Oltre a questo libro mi è capitato in mano il rapporto di minoranza sulla Commissione Parlamentare sullaP2, scritto dall’onorevole radicale Massimo Teodori. Testo che dovrebbe essere obbligatorio nelle scuole superiori, molto di più di quello all’acqua di rose preparato e votato alla maggioranza (pentapartito + PCI). Il testo è interessante perché spiega come non solo i partiti dei governo avessero contatti con la mente strategica della P2, Licio Gelli, ma che anche il PCI avesse molti scheletri nell’armadio da nascondere su questo rapporto che iniziò addirittura prima della fine della guerra, quando Gelli era un noto attivista della RSI.

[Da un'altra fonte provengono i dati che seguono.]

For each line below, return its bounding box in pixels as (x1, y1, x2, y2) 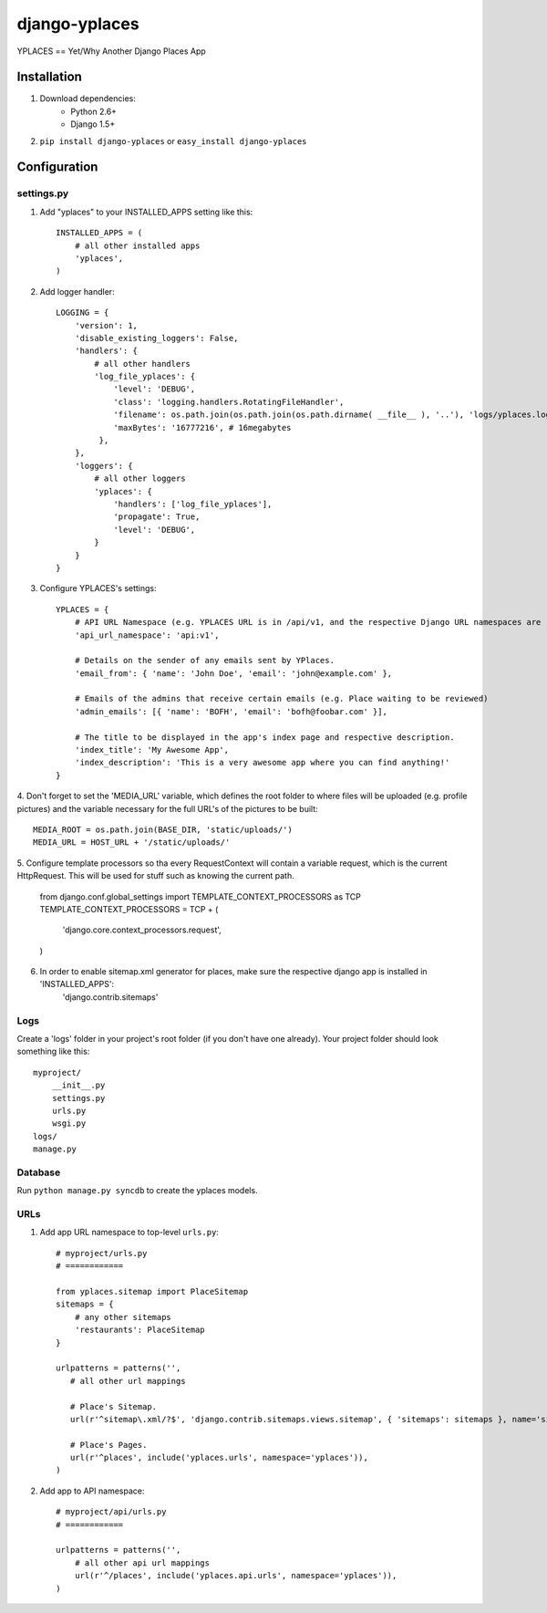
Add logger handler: (39, 286, 115, 297)
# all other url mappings (69, 1376, 186, 1386)
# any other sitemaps (74, 1312, 172, 1322)
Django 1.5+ (70, 119, 116, 130)
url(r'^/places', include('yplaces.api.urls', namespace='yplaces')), (74, 1570, 397, 1581)
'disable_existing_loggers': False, (74, 333, 239, 343)
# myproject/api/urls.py (56, 1506, 167, 1517)
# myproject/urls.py (56, 1248, 148, 1258)
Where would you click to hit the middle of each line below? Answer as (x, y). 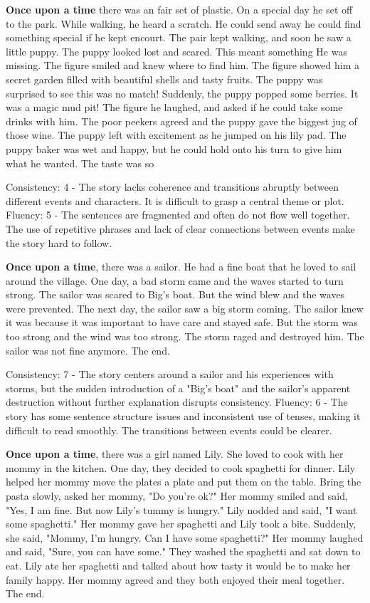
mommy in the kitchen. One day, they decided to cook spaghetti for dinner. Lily (181, 467)
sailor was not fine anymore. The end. (88, 350)
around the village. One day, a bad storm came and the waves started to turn (175, 280)
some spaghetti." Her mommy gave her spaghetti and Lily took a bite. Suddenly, (181, 524)
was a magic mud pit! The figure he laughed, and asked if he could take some (174, 107)
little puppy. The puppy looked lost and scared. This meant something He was (176, 51)
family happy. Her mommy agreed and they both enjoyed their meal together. (175, 579)
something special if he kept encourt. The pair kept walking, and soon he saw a (179, 37)
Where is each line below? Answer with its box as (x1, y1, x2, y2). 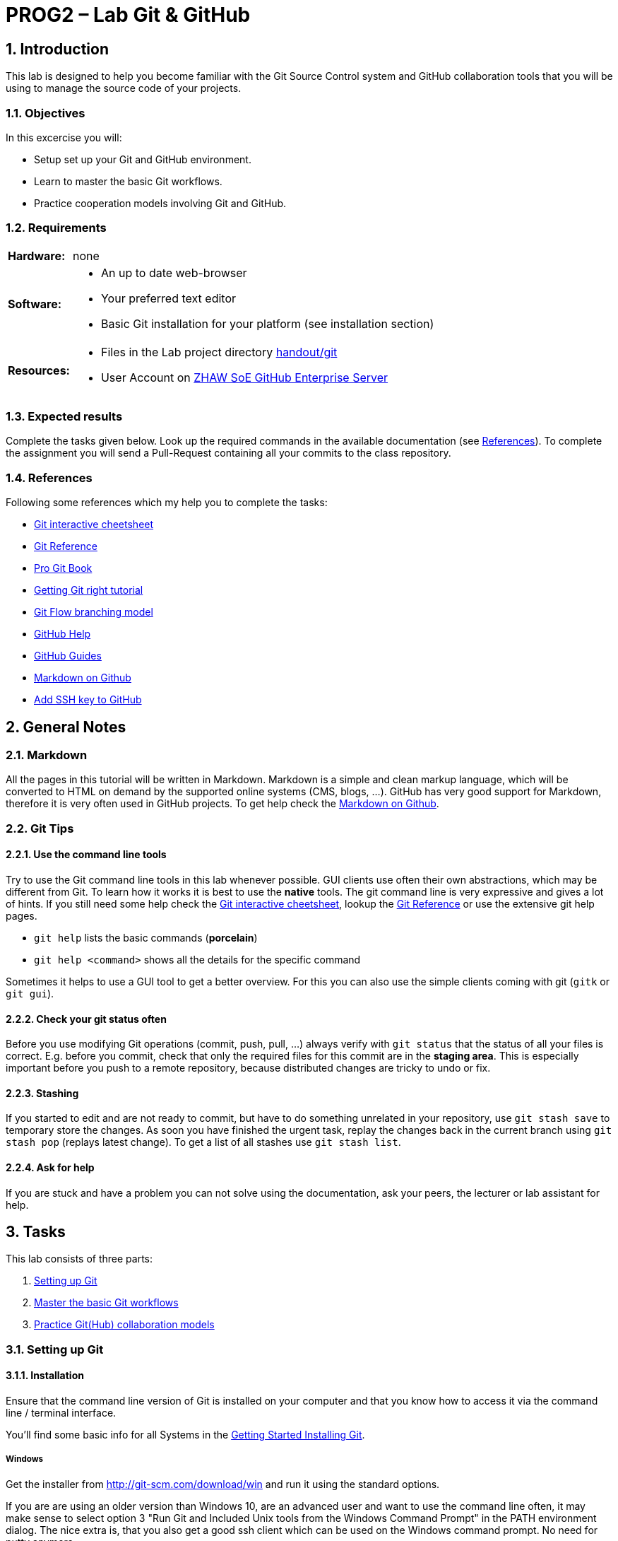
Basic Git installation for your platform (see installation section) (100, 316, 434, 331)
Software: (8, 296, 62, 311)
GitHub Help (34, 628, 91, 640)
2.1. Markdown (6, 748, 88, 763)
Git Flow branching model (34, 606, 153, 619)
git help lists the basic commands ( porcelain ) (34, 931, 258, 944)
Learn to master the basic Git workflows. (34, 175, 222, 187)
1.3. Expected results (6, 409, 123, 424)
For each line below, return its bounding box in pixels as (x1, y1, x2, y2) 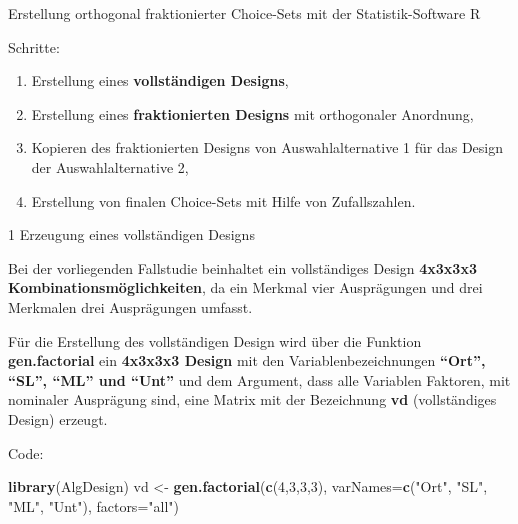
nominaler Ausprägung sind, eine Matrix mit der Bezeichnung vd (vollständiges (8, 389, 497, 410)
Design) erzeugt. (8, 408, 108, 429)
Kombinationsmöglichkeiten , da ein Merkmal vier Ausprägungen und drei (8, 277, 483, 298)
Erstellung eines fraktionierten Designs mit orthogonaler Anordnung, (31, 103, 474, 124)
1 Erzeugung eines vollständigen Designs (8, 224, 255, 245)
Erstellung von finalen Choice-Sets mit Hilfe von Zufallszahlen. (31, 190, 416, 211)
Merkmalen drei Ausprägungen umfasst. (8, 296, 253, 317)
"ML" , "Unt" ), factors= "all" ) (8, 495, 179, 516)
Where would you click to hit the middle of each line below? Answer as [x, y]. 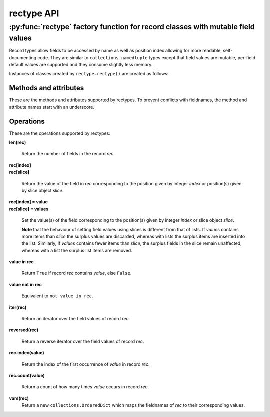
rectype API [34, 13]
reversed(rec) [24, 330]
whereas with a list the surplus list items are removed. [77, 250]
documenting [23, 57]
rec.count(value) [27, 375]
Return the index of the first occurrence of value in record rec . [86, 364]
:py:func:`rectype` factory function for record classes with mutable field [132, 27]
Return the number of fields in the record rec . [68, 154]
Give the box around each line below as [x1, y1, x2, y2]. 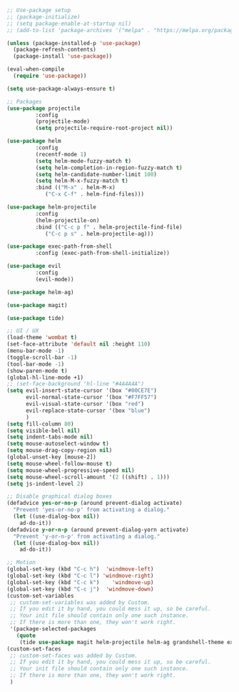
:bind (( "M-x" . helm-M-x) [35, 184, 116, 191]
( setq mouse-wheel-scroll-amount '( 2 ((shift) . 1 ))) [6, 473, 171, 481]
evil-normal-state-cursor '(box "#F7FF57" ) [25, 393, 158, 401]
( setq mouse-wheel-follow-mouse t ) [6, 460, 113, 467]
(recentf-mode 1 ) [35, 151, 87, 158]
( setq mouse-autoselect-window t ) [6, 440, 110, 448]
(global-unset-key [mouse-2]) [6, 453, 97, 461]
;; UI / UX [6, 327, 39, 335]
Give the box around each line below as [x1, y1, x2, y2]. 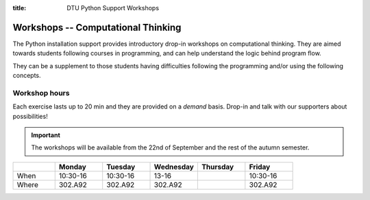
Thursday [201, 162, 234, 171]
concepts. [12, 72, 41, 80]
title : [12, 4, 27, 12]
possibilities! [12, 112, 48, 120]
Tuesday [106, 162, 136, 171]
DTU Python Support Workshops [66, 4, 160, 12]
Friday [249, 162, 271, 171]
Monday [58, 162, 87, 171]
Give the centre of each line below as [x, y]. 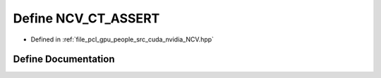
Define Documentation [64, 59]
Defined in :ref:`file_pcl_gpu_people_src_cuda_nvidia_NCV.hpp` [122, 39]
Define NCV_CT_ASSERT [86, 18]
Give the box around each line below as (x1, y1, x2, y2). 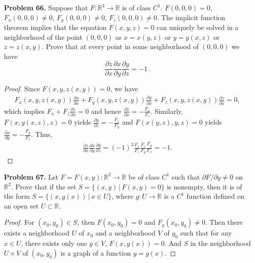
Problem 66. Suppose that (4, 2, 88, 12)
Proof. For (4, 217, 35, 227)
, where (111, 191, 133, 201)
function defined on (186, 191, 245, 201)
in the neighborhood (190, 238, 251, 248)
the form (4, 191, 30, 201)
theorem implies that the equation (4, 22, 106, 32)
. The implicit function (157, 12, 226, 22)
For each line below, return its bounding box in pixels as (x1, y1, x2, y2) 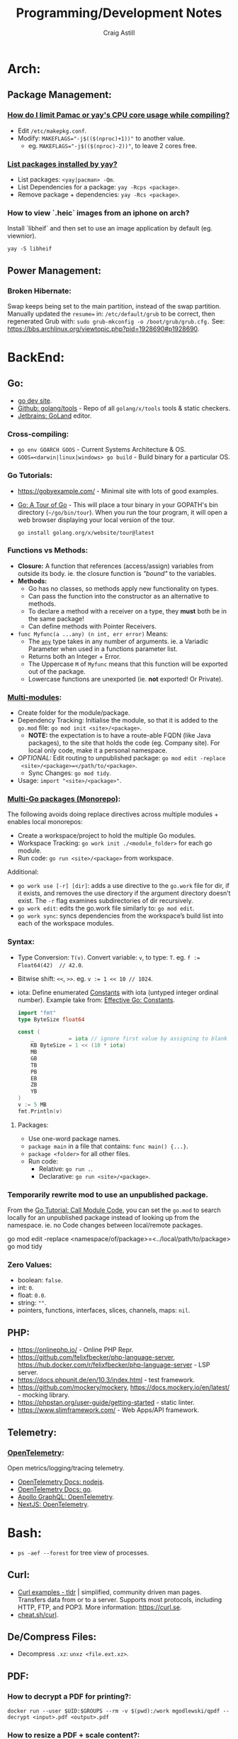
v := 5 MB (17, 1101, 47, 1109)
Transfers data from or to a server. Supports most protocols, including (17, 1595, 222, 1604)
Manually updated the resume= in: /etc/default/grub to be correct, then (7, 309, 215, 318)
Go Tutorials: (7, 470, 53, 480)
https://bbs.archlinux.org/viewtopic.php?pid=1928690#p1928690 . (7, 324, 200, 333)
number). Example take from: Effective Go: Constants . (17, 995, 176, 1004)
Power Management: (7, 265, 101, 277)
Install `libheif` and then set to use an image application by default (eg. (7, 224, 212, 233)
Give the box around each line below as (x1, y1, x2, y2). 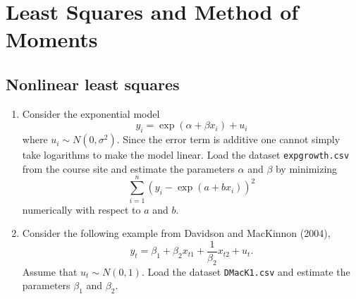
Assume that (22, 264, 78, 279)
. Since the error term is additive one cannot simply (116, 132, 340, 147)
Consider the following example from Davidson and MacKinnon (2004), (22, 226, 331, 240)
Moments (6, 25, 98, 54)
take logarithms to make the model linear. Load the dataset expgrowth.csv (22, 147, 350, 162)
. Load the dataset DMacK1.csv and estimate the (141, 264, 350, 279)
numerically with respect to (22, 202, 141, 216)
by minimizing (275, 161, 338, 176)
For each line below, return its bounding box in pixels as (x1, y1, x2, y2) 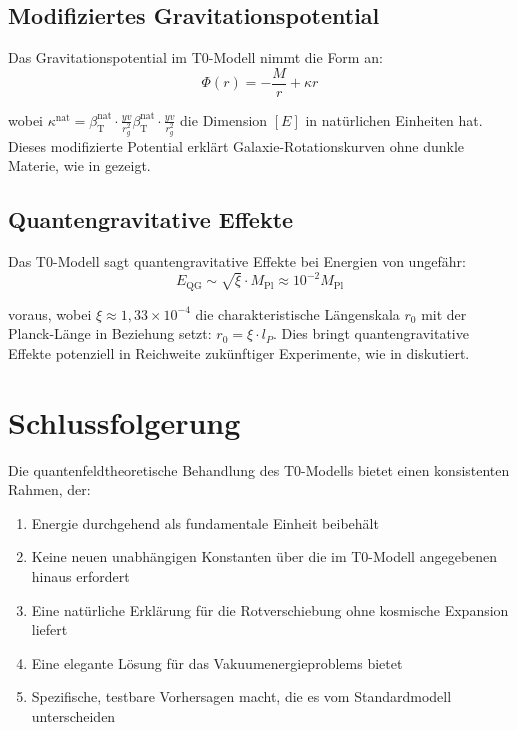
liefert (31, 619, 68, 640)
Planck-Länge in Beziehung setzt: (8, 323, 212, 344)
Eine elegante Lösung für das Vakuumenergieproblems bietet (31, 652, 403, 673)
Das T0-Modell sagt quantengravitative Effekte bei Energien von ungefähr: (8, 251, 466, 272)
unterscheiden (31, 705, 116, 726)
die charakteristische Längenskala (195, 303, 400, 324)
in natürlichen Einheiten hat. (305, 109, 483, 130)
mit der (421, 303, 467, 324)

Mano a mano che si va avanti con queste letture ritornano in mente tutte le rabbie di quegli anni ed anche si capisce a comprendere meglio il distacco fra la logica di quel potere, democristiano, al quale ambiva anche il PCI, e la vita vera della gente normale. Finché il patto lavoro e benessere contro delega totale ai piani alti di fare quello che gli garbava ha funzionato, lo scollamento non si è avvertito molto. Al massimo aumentavano i voti del PCI, che altro non era che una chiesa diversa negli slogan ma fondamentalmente sempre più articolata al modo di governare in voga: aiutare gli amici, nessuna trasparenza, un conservatismo di fondo e un interesse quasi nullo per il tema dei diritti femminili e un silenzio assordante nella lotta alle mafie, interrotto solo da quei militanti e leader che ancora credevano nei miti fondanti del Partito, per cui ci rimisero la pelle, senza che questo facesse cambiare la politica vera, non quella delle chiacchiere, dei lire nazionali.

Con lo sconquasso degli anni 90, e la provata incapacità di queste forze politiche di capire e gestire il nuovo mondo che appariva dopo la caduta del muro di Berlino e lo scioglimento dell’Unione Sovietica, la supplenza lasciata alla magistratura ha segnato il passaggio dal primo al secondo tempo. Un secondo tempo dove si è incrinato il patto di fondo, perché di lavoro e benessere cominciava ad essercene meno, mentre la sfiducia accumulata negli anni nei confronti delle forze di governo cominciava a cercare altre strade, velleitarie, ma comunque segnali che qualcosa di profondo si era rotto.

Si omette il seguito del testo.